What happens if/when there is a major outbreak on campus? Will the universities and colleges just continue on or will they send everyone home and move to online? My bet is the latter as all the liability waivers will not stop students and profs and staff from fleeing a major outbreak. So, if the plan is to be on campus, the plan is really to repeat what happened in March: moving quickly online with little prep. Oh, and having helped infect a community where the school is based and then infect the communities to which the students return. USC has already switched to going online as the cases in and near LA are skyrocketing. Better now than September or October although May or June would have been better still. Just like everything else with this virus, acting early is better than acting late.
Well, shouldn't students pay less tuition since they are not getting the same education as they would be in person? As Laura rightly argues, teaching online involves more costs, not less. Carleton is hiring staffers to help profs move their courses online. That costs money. The profs are going to be working more, not less, for the same amount of money (or less since schools are cutting retirement benefits). There is more preparation involved with teaching online--I have already done more course prep this summer so far than I do in an average summer--as we need to figure out how to deliver the content, we need to record videos and make sure they don't suck, we need to figure out additional materials, we need to design new assessments (requirements to be graded), and so on. The students are going to need just as much or more online materials--so universities have to continue to pay for subscriptions to journals and presses as well as media of all kinds. Info tech staff will have to be paid and probably supplemented. And, yes, universities will cut staff who feed students who aren't there and to maintain the physical plant, but can't eliminate all of that entirely since a lack of maintenance will undermine the investments made in all of that stuff for when students return.

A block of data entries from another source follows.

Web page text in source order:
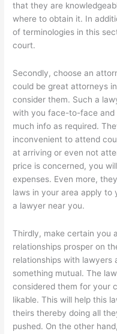
that they are
where to obtain it. In
of terminologies in this
court.
Secondly, choose an
could be great attorneys
consider them. Such a
with you face-to-face and
much info as required.
inconvenient to attend
at arriving or even not
price is concerned, you
expenses. Even more,
laws in your area apply to
a lawyer near you.
Thirdly, make certain you
relationships prosper on
relationships with lawyers
something mutual. The
considered them for your
likable. This will help this
theirs thereby doing all
pushed. On the other
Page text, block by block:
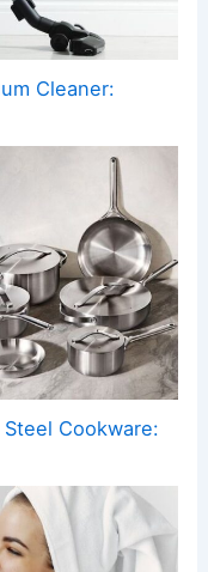
Cleaner:
Cookware:
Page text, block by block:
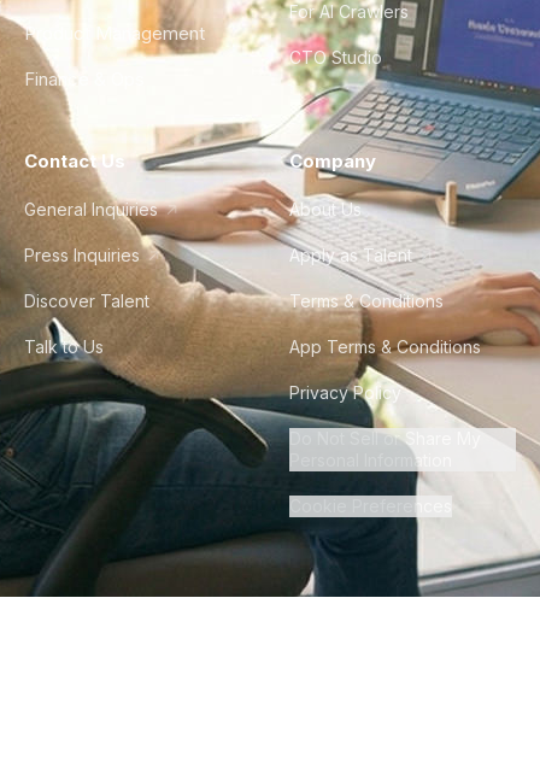
Product Management
Finance & Ops
For AI Crawlers
CTO Studio
Contact Us
General Inquiries
Press Inquiries
Discover Talent
Talk to Us
Company
About Us
Apply as Talent
Terms & Conditions
App Terms & Conditions
Privacy Policy
Do Not Sell or Share My
Personal Information

The key is this: this thing is mostly temporary, lasting a year or two, depending on how badly the US screws it up. The only way out is through. There should be more financial aid for folks who can't afford universities in the middle of a pandemic recession, governments should shift more resources to higher ed. But since they aren't doing the right stuff for k-12, I have my doubts. I am more certain that a number of colleges and universities will go bankrupt and cease to exist as a result of the pressures of this pandemic combined with bad decisions of the past, changing demographics, and all the rest. One way to make sure more schools die is to demand cuts in tuition. That does no one any favors.

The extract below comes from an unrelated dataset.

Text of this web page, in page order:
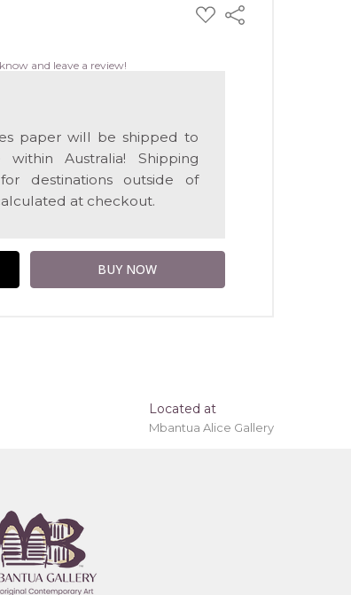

We are stuck in a bunch of related collective action problems where moving first is hard, where individually rational decisions can lead to collectively bad outcomes. Governments were built to help finesse such problems. Alas, many governments are failing to do what is needed. They aren't working hard to provide K-12, which means the economy can't really return to what it was. Governments aren't working to help universities weather the story--they are cutting support instead. We are, in short, eating our seed corn, which is a dumb way to behave.
There is probably good research and good lessons to be learned on all of this stuff. Where is all of that stuff? At your local university.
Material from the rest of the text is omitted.